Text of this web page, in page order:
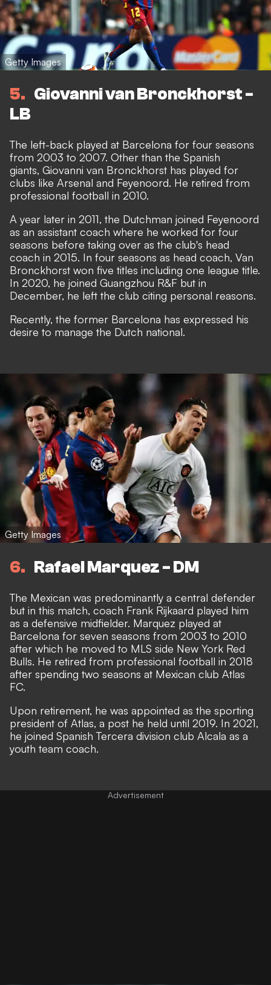
Getty Images
5
Giovanni van Bronckhorst -
LB
The left-back played at Barcelona for four seasons
from 2003 to 2007. Other than the Spanish
giants, Giovanni van Bronckhorst has played for
clubs like Arsenal and Feyenoord. He retired from
professional football in 2010.
A year later in 2011, the Dutchman joined Feyenoord
as an assistant coach where he worked for four
seasons before taking over as the club's head
coach in 2015. In four seasons as head coach, Van
Bronckhorst won five titles including one league title.
In 2020, he joined Guangzhou R&F but in
December, he left the club citing personal reasons.
Recently, the former Barcelona has expressed his
desire to manage the Dutch national.
Getty Images
6 Rafael Marquez - DM
The Mexican was predominantly a central defender
but in this match, coach Frank Rijkaard played him
as a defensive midfielder. Marquez played at
Barcelona for seven seasons from 2003 to 2010
after which he moved to MLS side New York Red
Bulls. He retired from professional football in 2018
after spending two seasons at Mexican club Atlas
FC.
Upon retirement, he was appointed as the sporting
president of Atlas, a post he held until 2019. In 2021,
he joined Spanish Tercera division club Alcala as a
youth team coach.

□ □ □

### Problem details
All lines above from the one containing "Recently, the former" to the one containing "Barcelona for seven seasons from 2003 to 2010" must be repeated exactly, both lines included, and no others.

### The answer
Recently, the former Barcelona has expressed his
desire to manage the Dutch national.
Getty Images
6 Rafael Marquez - DM
The Mexican was predominantly a central defender
but in this match, coach Frank Rijkaard played him
as a defensive midfielder. Marquez played at
Barcelona for seven seasons from 2003 to 2010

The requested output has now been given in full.